PROMPT | A faithful transcript of all the lines below, with no pictures, is the goal here.

SUPPLIED RECORDS |
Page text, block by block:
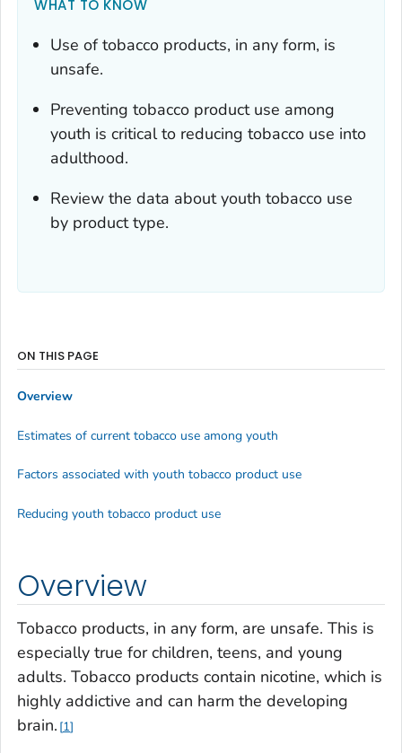
WHAT TO KNOW
Use of tobacco products, in any form, is
unsafe.
Preventing tobacco product use among
youth is critical to reducing tobacco use into
adulthood.
Review the data about youth tobacco use
by product type.
Overview
Tobacco products, in any form, are unsafe. This is
especially true for children, teens, and young
adults. Tobacco products contain nicotine, which is
highly addictive and can harm the developing
brain. 1
ON THIS PAGE
Overview
Estimates of current tobacco use among youth
Factors associated with youth tobacco product use
Reducing youth tobacco product use
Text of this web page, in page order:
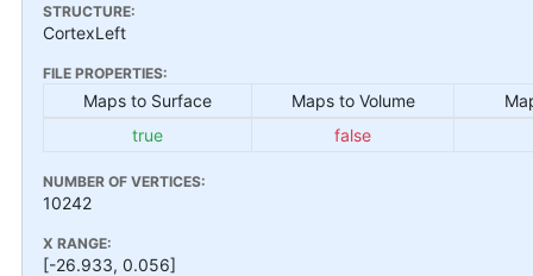
STRUCTURE:
CortexLeft
FILE PROPERTIES:
Maps to Surface Maps to Volume
true
false
NUMBER OF VERTICES:
10242
X RANGE:
[-26.933, 0.056]
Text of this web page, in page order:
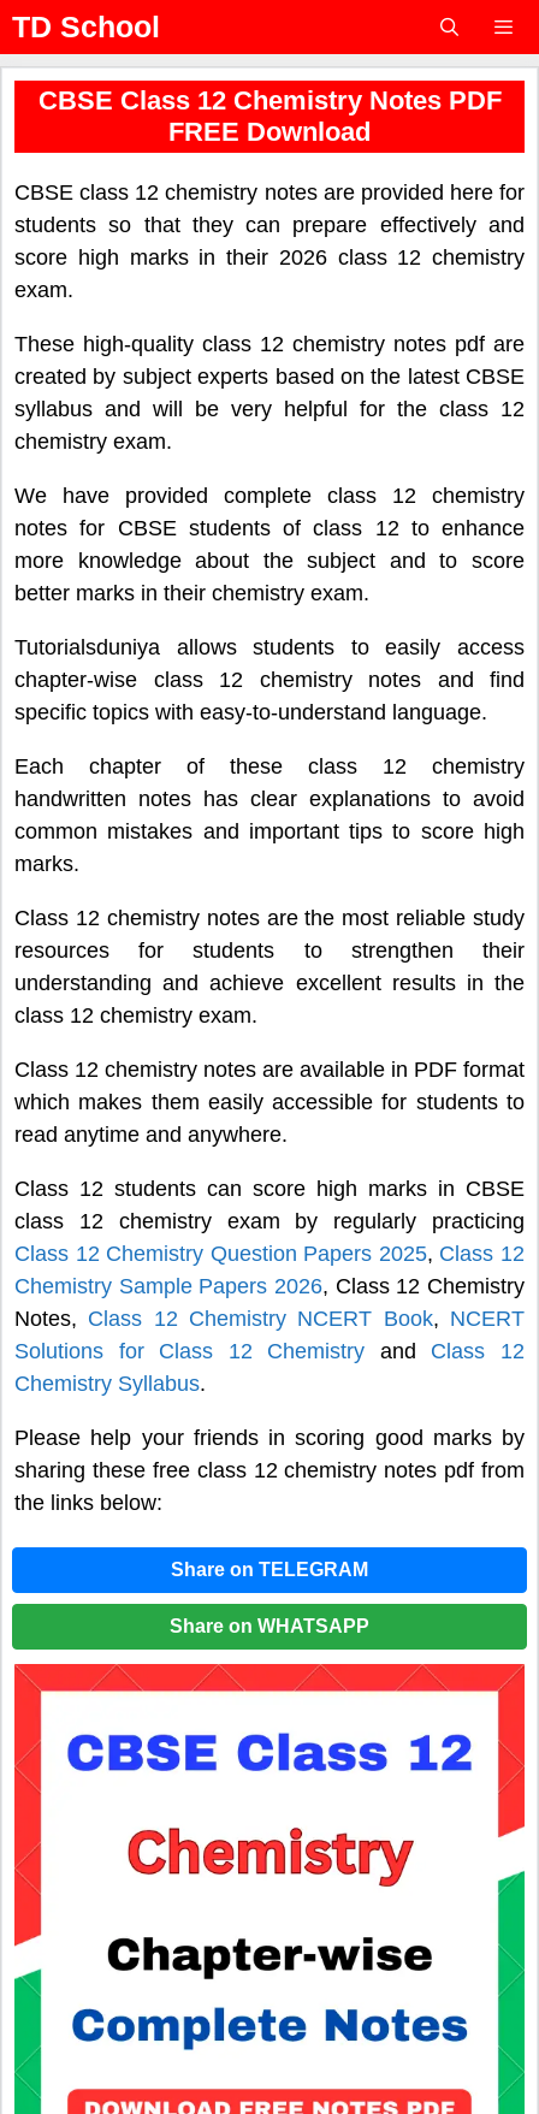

RESULT |
Page text, block by block:
WHAT TO KNOW
Use of tobacco products, in any form, is
unsafe.
Preventing tobacco product use among
youth is critical to reducing tobacco use into
adulthood.
Review the data about youth tobacco use
by product type.
Overview
Tobacco products, in any form, are unsafe. This is
especially true for children, teens, and young
adults. Tobacco products contain nicotine, which is
highly addictive and can harm the developing
brain. 1
ON THIS PAGE
Overview
Estimates of current tobacco use among youth
Factors associated with youth tobacco product use
Reducing youth tobacco product use
Text of this web page, in page order:
STRUCTURE:
CortexLeft
FILE PROPERTIES:
Maps to Surface Maps to Volume
true
false
NUMBER OF VERTICES:
10242
X RANGE:
[-26.933, 0.056]
Text of this web page, in page order:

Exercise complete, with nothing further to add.